Scientists store digital images in DNA and retrieve them perfectly

jergosh · on April 8, 2016

I wasn't directly involved but the research group I'm part of did some earlier work mentioned in this paper (ref. 10) and I would be happy to answer any questions people may have.

panic · on April 8, 2016

This is really interesting stuff! One of the potential applications they call out is long-term data storage. How do you know that the stored data will actually last hundreds of years?

skosuri · on April 9, 2016

Also not part of this study, but an earlier one (ref 6). Basically DNA has been recovered from corpses that are thousands of years old. If stored properly, it is at least extrapolated to last up to millions of years [1].

1. http://onlinelibrary.wiley.com/doi/10.1002/anie.201411378/fu...

lyle_nel · on April 9, 2016

What sort of supporting infrastructure is required to reliably store it for a long time? Infrastructure such as cooling, dessication and warehousing.

jergosh · on April 9, 2016

You don't actually need to that much, as long as you can keep it dry and reasonably cool -- one idea we had kicking around was to use a cave of the sort that's used for long term seed storage (https://en.wikipedia.org/wiki/Svalbard_Global_Seed_Vault)

andrewtbham · on April 9, 2016

what is the read / write time like?

jergosh · on April 9, 2016

In principle a few hours but currently you have to outsource synthesis (i.e. writing) to a company and its an expensive process. Sequencing (reading) can be done more easily and has been dropping in price faster than Moore's law predicts.

jdsjds · on April 9, 2016

hey there, i have two questions on your earlier work.

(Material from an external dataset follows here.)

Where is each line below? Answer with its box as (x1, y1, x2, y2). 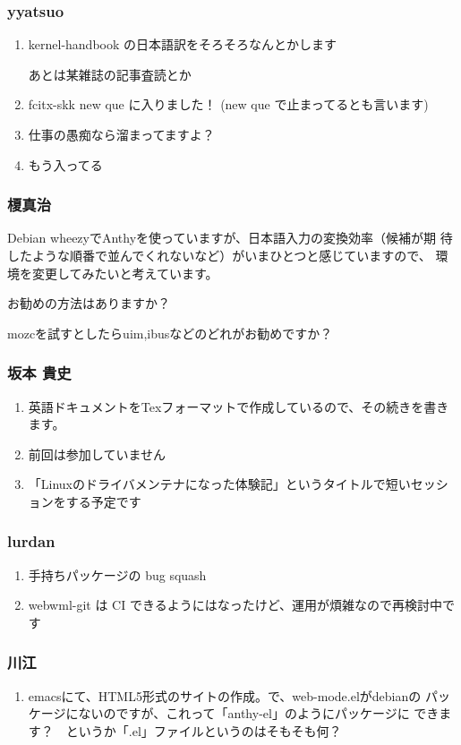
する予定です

the assumed context is sending/reading a message via DNA is equivalent to de novo sequencing with 100% accuracy.

error-correcting via 4x overlap:

how many insertions, deletions, substitutions can it correct for? are some combinations harder to fix than others? for example, three insertions much worse than one deletion, or 5 substitutions, etc.

information storage / information blocks:

i'm guessing the 100bp segments have to do with the limits of hardware sequencing, but what limits the overall message size to 739Kb?

thanks very much for your thoughts!

jergosh · on April 9, 2016

There are four copies of each part of the message so you can lose entire chunks and still be able to recover everything. As for subtitutions, unless you get the same error in 2 copies out of 4, there should be no problem.

The 739kb isn't a limit in any sense, the main limitation is that DNA synthesis is currently expensive.

wonderingwhy · on April 10, 2016

related question, on putting messages into dynamic, living systems:

let's say the 'message' is so large it can only be inserted into a 'junk DNA' (non-conserved) region of the genome.

is it correct to assume there are less active/robust dna repair mechanisms to 'fix' the insertions, deletions, substitutions described above than in conserved regions?

what might some numbers be for errors rates in non conserved regions ( 2x, 10x,...) compared to conserved regions? or maybe one type of error is relatively much higher than another kind?

im guessing sources of insertion/deletion/substitution 'error' are mutations over lifetime of cell, and also replication errors in daughter cells.